• _Your assignment_:
Determine how many lines in the records hold "Clicks", and give that number with nothing added.
====== Data section ======
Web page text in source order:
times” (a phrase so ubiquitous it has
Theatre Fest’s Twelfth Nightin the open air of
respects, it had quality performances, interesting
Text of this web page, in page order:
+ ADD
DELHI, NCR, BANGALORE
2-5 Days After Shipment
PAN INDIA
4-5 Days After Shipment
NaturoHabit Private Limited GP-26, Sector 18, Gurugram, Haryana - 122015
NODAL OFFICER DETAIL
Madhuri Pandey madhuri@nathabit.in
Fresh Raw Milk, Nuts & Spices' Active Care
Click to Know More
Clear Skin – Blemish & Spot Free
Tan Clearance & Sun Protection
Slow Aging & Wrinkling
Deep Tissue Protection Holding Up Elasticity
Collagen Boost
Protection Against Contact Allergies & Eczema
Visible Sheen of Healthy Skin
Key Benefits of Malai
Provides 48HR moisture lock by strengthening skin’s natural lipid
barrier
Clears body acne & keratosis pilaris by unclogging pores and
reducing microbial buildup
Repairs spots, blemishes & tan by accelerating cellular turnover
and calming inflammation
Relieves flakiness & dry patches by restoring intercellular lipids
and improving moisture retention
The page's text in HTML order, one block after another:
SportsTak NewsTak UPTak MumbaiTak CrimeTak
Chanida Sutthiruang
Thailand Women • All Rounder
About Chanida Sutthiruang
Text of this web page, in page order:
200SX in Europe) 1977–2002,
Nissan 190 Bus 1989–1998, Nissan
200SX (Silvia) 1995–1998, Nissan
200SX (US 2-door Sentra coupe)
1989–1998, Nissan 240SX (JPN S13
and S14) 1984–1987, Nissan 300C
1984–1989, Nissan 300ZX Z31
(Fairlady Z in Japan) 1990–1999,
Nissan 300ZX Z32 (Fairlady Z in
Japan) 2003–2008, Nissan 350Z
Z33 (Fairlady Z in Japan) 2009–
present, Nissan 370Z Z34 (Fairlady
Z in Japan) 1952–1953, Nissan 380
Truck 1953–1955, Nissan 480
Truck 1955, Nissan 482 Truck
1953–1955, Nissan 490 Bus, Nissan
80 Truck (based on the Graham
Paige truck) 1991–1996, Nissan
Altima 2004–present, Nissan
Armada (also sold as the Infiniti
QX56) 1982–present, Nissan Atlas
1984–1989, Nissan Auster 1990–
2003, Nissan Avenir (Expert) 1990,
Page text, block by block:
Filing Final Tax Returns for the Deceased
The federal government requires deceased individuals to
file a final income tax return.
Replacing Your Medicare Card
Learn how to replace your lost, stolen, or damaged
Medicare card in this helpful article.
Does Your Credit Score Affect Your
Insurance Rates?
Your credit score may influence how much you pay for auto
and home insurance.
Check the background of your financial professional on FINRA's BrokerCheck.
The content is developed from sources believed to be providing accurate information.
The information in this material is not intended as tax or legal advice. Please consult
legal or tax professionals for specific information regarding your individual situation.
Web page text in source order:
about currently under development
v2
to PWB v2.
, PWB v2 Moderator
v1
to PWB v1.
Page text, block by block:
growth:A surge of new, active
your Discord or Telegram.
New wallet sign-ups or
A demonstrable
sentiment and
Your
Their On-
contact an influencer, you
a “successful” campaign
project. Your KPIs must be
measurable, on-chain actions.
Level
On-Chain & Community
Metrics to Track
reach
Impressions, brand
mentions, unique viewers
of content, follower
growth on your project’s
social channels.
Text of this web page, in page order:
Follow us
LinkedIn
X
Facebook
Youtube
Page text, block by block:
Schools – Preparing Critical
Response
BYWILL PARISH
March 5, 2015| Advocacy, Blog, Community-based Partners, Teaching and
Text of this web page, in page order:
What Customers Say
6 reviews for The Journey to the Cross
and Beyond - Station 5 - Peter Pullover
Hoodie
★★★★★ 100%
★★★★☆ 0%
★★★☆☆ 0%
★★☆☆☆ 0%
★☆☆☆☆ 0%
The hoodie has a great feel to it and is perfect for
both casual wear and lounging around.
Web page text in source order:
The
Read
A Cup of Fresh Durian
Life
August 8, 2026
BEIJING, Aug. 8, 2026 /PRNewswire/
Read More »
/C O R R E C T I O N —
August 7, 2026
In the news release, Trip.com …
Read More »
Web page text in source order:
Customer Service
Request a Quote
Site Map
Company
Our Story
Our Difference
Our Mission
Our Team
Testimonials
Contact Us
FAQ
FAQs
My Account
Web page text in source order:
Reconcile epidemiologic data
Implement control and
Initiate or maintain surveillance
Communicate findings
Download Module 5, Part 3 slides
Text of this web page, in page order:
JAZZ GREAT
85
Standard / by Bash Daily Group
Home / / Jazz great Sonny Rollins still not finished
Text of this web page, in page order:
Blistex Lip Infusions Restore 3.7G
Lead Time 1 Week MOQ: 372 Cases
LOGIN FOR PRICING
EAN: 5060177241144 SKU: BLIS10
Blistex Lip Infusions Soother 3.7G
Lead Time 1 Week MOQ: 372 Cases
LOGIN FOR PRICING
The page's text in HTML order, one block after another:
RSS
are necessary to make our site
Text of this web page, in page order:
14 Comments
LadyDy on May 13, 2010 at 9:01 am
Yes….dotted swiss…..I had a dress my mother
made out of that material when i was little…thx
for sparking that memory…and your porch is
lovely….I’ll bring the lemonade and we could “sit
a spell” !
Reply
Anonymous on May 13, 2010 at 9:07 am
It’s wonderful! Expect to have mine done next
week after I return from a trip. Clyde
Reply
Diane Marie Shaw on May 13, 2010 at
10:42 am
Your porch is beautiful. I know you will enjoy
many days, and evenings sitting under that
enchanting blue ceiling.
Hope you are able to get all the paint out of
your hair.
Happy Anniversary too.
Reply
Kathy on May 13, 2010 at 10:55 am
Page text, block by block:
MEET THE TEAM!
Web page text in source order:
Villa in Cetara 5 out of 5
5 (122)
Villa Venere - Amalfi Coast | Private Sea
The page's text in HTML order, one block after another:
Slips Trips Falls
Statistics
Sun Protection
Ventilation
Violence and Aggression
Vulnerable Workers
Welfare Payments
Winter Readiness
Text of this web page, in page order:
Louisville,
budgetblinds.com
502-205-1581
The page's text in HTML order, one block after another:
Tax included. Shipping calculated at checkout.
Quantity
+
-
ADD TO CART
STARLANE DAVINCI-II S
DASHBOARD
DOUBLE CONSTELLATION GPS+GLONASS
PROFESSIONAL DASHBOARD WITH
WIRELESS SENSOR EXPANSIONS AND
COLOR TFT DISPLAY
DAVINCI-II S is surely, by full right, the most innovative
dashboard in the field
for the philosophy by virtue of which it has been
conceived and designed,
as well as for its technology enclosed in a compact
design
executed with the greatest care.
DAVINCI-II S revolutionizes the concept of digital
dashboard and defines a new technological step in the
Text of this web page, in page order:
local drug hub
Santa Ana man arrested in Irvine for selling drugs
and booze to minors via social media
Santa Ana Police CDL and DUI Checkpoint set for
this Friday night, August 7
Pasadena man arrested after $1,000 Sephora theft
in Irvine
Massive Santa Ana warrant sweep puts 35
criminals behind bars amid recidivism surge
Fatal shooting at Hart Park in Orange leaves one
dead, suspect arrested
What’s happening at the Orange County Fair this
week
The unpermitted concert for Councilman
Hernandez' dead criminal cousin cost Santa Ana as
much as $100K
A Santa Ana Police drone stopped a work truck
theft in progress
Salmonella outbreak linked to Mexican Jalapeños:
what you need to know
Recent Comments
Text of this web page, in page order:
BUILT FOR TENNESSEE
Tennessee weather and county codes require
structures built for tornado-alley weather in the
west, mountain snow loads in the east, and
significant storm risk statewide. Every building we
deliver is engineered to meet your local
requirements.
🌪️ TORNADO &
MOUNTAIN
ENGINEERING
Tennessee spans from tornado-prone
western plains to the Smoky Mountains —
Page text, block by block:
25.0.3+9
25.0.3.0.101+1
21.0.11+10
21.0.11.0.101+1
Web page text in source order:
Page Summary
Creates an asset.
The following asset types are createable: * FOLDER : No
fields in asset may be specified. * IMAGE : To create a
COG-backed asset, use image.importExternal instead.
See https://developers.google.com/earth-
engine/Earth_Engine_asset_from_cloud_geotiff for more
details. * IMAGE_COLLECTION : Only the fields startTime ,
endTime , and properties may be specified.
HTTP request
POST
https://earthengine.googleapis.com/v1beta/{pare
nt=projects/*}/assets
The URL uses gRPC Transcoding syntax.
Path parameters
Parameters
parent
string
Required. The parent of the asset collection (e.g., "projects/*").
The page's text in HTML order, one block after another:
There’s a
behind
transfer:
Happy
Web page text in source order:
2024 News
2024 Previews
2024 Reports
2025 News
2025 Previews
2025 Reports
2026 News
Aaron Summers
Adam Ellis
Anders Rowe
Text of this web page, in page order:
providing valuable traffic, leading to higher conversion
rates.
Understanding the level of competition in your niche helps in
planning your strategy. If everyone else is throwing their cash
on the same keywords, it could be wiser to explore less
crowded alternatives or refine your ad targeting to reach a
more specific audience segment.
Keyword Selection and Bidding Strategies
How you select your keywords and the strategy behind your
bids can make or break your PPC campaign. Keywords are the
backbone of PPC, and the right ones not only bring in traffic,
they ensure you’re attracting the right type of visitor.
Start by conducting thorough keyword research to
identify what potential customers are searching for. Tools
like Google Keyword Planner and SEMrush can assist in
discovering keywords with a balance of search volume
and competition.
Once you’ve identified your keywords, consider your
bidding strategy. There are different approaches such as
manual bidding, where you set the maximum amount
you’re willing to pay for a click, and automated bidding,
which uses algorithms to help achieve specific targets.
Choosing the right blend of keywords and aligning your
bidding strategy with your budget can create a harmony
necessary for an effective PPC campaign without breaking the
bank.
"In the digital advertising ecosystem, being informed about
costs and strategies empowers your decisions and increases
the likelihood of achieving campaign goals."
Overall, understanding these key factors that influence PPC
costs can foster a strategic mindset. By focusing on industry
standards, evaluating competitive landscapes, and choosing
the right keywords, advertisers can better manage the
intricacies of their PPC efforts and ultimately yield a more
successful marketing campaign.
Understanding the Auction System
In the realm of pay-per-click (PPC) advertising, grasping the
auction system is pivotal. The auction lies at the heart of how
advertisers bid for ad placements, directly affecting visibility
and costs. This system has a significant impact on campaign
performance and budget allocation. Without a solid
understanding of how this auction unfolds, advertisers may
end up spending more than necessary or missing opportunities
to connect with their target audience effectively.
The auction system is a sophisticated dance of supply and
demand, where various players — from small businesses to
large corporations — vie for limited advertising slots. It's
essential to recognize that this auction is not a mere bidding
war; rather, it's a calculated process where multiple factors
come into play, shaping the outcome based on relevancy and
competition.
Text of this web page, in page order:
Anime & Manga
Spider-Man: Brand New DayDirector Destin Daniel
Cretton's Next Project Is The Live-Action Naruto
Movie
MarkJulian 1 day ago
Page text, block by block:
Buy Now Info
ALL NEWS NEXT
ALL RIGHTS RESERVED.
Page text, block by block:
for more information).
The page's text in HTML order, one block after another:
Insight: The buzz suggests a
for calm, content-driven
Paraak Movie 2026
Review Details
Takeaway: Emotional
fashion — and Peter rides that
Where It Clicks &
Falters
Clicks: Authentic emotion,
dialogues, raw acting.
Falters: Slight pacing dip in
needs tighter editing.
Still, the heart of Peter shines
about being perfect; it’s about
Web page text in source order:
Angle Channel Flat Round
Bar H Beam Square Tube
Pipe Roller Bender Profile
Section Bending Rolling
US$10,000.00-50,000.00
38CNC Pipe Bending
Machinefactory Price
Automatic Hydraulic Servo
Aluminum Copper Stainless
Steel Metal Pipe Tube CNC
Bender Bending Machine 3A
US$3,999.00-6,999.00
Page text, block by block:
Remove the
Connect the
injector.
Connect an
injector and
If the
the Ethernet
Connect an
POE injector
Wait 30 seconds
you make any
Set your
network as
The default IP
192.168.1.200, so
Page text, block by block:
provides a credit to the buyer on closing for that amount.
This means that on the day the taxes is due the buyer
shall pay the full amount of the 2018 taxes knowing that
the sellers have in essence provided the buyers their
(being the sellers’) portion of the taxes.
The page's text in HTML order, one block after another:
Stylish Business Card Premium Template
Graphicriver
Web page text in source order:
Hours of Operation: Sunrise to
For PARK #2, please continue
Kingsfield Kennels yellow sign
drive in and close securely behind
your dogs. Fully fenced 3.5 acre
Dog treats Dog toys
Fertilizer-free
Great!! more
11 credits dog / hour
======
• _Answer for this exercise_:
2